DEAR MISS MANNERS: I am a junior in high school, and I try to follow the rules of etiquette (though I have often found them lacking in certain situations, such as when a boy decides that they want to carry you like a sack of potatoes to your next class), but I have noticed in the past that my teachers who are there to teach us do not follow the same rules.
Perhaps it is just me, but I find comments (by teachers) to the effect of “Didn’t you just go?” to be unconscionable when asking discreetly to use the restroom.
Not only do I find the behavior of a teacher commenting on students’ bodily functions insulting, but in doing so the teacher brings the class’ attention to a question that I am trying to ask discreetly. And for the record, if I had just gone I would not be asking.
--EVERYBODY OUGHTN’T TO KNOW
AARON’S ROTTEN ADVICE:
Maybe you wouldn’t, but plenty of other kids would. And they wouldn’t be using the restroom, they’d be goofing off somewhere. That’s why the teachers ask these things. I’m not going to ask who tries to carry you like a sack of potatoes, or how, exactly, you breach etiquette when this happens. Leave me my illusions.

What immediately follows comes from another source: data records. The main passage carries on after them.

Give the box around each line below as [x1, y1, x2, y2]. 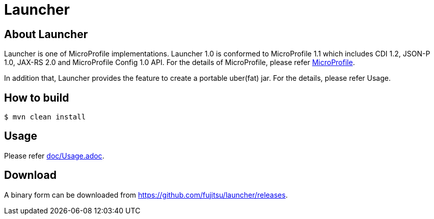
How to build [4, 91, 69, 104]
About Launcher [4, 27, 88, 41]
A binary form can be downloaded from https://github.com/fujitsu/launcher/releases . [4, 190, 288, 199]
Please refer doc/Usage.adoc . [4, 151, 104, 160]
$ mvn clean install [4, 113, 86, 121]
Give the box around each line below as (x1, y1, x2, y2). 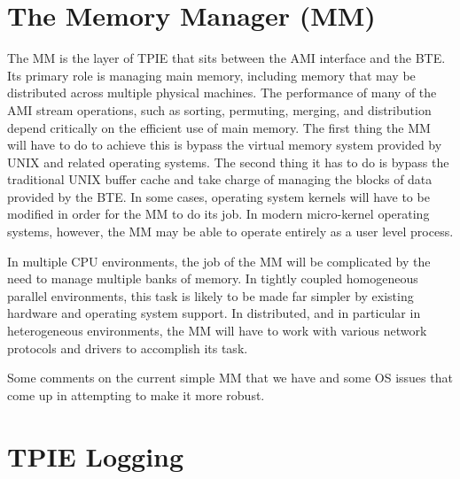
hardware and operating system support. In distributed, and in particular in (7, 304, 421, 322)
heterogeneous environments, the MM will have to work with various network (7, 321, 427, 340)
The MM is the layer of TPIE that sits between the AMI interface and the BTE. (7, 49, 446, 67)
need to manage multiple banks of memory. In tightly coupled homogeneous (7, 269, 418, 288)
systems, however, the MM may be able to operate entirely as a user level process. (7, 222, 454, 241)
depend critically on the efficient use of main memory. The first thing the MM (7, 118, 431, 136)
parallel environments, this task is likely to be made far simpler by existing (7, 286, 414, 305)
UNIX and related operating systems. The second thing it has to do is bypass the (7, 152, 449, 171)
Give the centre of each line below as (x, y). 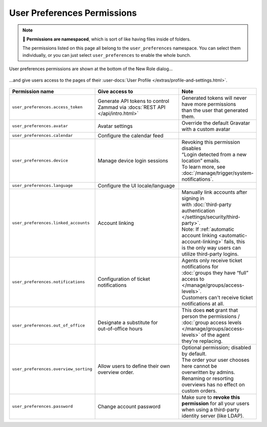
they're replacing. (202, 341)
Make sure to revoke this (211, 397)
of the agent (215, 335)
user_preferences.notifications (48, 282)
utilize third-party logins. (210, 254)
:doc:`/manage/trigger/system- (218, 173)
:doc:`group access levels (212, 322)
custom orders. (199, 390)
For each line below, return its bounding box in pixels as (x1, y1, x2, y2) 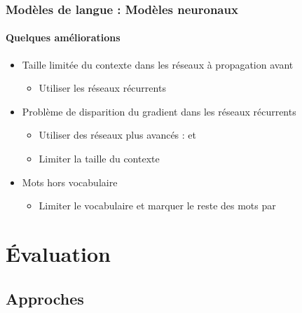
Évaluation (6, 239, 111, 267)
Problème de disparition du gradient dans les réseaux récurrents (22, 104, 296, 118)
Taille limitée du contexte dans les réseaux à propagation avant (22, 57, 294, 71)
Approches (6, 287, 84, 309)
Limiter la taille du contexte (39, 151, 160, 166)
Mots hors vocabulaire (22, 174, 118, 189)
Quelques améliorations (6, 30, 121, 45)
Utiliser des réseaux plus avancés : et (39, 127, 197, 142)
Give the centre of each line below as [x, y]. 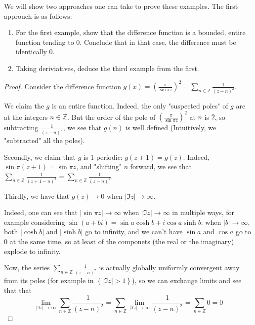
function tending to [45, 42]
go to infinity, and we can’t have [134, 232]
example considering [35, 222]
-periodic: [108, 157]
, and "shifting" [99, 166]
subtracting [21, 127]
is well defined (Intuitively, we [171, 127]
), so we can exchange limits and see [187, 280]
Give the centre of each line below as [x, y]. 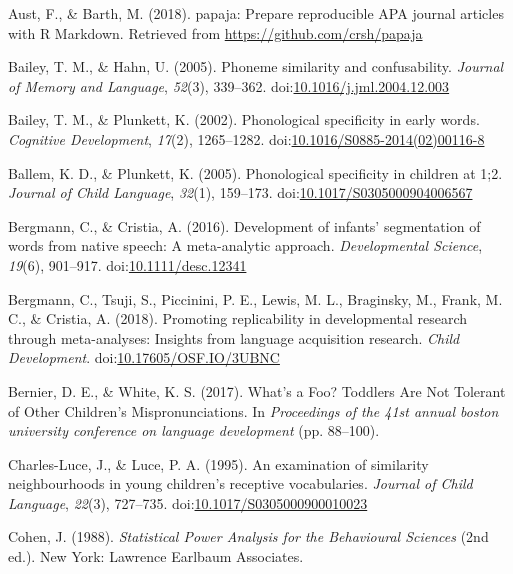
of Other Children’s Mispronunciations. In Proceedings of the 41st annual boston [253, 410]
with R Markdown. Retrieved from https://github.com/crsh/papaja [215, 32]
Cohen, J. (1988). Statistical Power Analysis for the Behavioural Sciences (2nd [248, 536]
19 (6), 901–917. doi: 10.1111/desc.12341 [127, 264]
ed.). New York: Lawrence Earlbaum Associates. [156, 556]
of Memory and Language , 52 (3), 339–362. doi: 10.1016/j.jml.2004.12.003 [229, 85]
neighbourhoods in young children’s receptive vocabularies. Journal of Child [240, 483]
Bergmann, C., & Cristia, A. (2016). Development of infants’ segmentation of [244, 225]
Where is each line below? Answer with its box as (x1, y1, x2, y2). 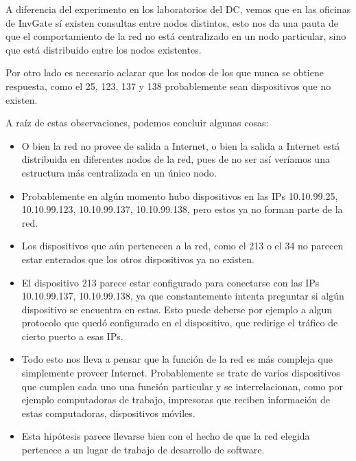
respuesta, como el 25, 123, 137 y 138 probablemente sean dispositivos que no (5, 78, 331, 93)
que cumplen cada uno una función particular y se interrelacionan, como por (21, 379, 343, 393)
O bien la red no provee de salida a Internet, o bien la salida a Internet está (21, 138, 340, 153)
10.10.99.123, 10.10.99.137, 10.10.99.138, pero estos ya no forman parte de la (21, 202, 343, 216)
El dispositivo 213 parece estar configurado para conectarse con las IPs (21, 275, 320, 289)
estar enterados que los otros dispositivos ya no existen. (21, 251, 254, 266)
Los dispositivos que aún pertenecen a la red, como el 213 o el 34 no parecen (21, 238, 344, 253)
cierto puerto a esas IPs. (21, 328, 123, 343)
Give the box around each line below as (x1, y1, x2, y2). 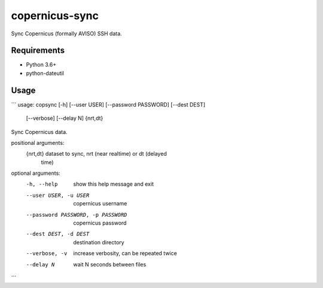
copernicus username (73, 200, 127, 207)
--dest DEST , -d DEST (26, 231, 90, 238)
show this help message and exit (73, 180, 154, 188)
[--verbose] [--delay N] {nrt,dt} (26, 114, 103, 122)
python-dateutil (26, 69, 65, 77)
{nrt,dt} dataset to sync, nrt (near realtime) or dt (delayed (26, 150, 167, 157)
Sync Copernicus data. (11, 128, 68, 135)
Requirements (11, 46, 65, 56)
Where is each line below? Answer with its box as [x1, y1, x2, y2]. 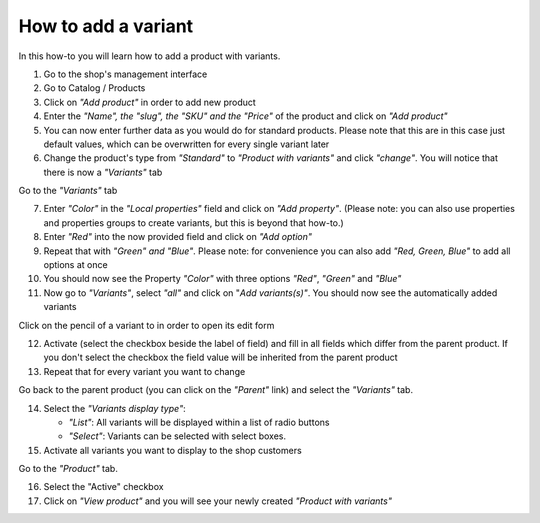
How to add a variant [18, 15, 194, 37]
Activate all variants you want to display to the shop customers [43, 444, 302, 456]
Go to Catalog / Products [43, 82, 146, 94]
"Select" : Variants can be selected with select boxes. [68, 430, 287, 442]
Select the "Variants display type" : [43, 402, 186, 414]
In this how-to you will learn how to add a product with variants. [18, 50, 281, 62]
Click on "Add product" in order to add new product [43, 96, 257, 108]
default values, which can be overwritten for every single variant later [43, 138, 330, 150]
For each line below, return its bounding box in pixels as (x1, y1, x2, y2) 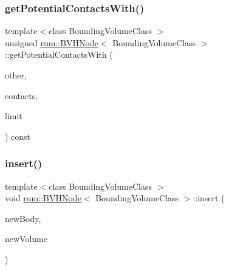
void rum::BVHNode (5, 192, 81, 204)
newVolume (5, 232, 47, 245)
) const (5, 130, 31, 142)
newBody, (5, 212, 41, 224)
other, (5, 69, 27, 81)
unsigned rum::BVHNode (5, 36, 98, 49)
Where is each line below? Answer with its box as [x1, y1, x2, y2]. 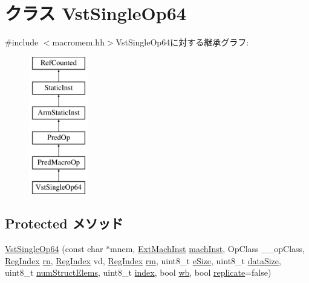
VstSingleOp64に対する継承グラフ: [115, 36, 249, 48]
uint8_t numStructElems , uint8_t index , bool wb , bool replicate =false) [5, 266, 272, 279]
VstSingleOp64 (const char [5, 242, 103, 255]
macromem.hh [52, 36, 105, 48]
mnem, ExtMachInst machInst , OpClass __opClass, [110, 242, 305, 255]
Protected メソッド [5, 214, 123, 233]
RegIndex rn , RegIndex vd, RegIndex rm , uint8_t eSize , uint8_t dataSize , [5, 254, 281, 267]
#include [5, 36, 39, 48]
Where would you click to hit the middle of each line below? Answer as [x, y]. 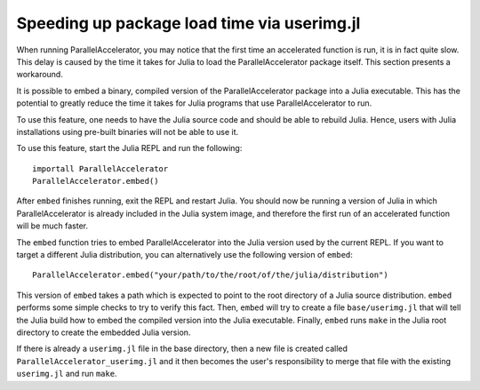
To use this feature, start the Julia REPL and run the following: [129, 148]
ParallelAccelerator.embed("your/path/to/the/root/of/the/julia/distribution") [210, 275]
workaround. [40, 75]
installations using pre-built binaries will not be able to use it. [128, 131]
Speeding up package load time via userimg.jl [188, 23]
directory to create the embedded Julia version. [104, 332]
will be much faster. [52, 226]
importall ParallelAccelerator [100, 168]
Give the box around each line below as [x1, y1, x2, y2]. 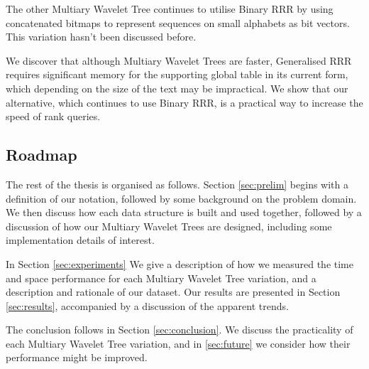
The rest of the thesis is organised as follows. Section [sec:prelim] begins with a [6, 176, 349, 191]
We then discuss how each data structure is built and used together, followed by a [6, 205, 362, 220]
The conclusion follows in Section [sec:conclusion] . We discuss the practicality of [6, 322, 353, 337]
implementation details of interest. [6, 232, 155, 247]
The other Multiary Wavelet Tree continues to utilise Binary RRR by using [6, 1, 334, 16]
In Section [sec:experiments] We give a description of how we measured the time [6, 256, 353, 271]
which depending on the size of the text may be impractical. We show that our [6, 80, 348, 95]
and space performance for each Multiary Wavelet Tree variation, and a [6, 270, 316, 285]
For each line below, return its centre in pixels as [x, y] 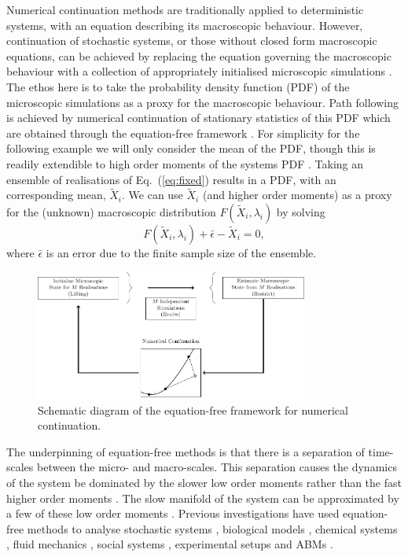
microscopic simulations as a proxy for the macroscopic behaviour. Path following [202, 102]
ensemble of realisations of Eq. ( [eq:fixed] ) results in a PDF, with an [171, 179]
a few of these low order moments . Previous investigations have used [173, 513]
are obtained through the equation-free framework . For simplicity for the [183, 133]
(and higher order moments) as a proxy [297, 195]
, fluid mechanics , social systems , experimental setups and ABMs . [170, 544]
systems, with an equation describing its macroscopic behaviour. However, [185, 25]
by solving [301, 211]

It seems, however, that the teachers should remember who “just went” if they’re paying attention, and I agree that they’re drawing attention to something that’s not for public consumption. So the next time they ask, “Didn’t you just go?” just say, “No, but I’d be happy to do it in front of you right now if you won’t let me go to the restroom.”
2 Comments:
I would love to see the neighbors face when she tells the guy next door about the friends liaisons and he replies, "I know that's why I gave him a key!"
In the next letter I wonder just how many good folks would agree to be a Godparent if it actually meant they'd have to take such a hands on approach?
In the Dear Ellie letter what's to tell? his co-workers already thought he was dipping his pen in company ink. What will she say they've become friends and he refused to get closer so she is throwing a hissy fit? He should tell his wife about the nut case and work then forget about it.
Your advice to the Lesbian couple was right on. I'd like her to return the anti-gay bible study info unopened and give him a Gay flag to proudly display for his birthday present. LOL. Ted
I agree, but the best thing to do with someone like this is to wash their hands of him...at least temporarily. Since he only recently converted to Catholicism to please his tootsie-pie, if the marriage goes south, he might decide to abandon it. (Few people CHOOSE Catholicism, then stay with it, if they weren't baptized into it. Those of us 'mos who WERE baptized into it frequently fall away...or at least do not attend regularly.)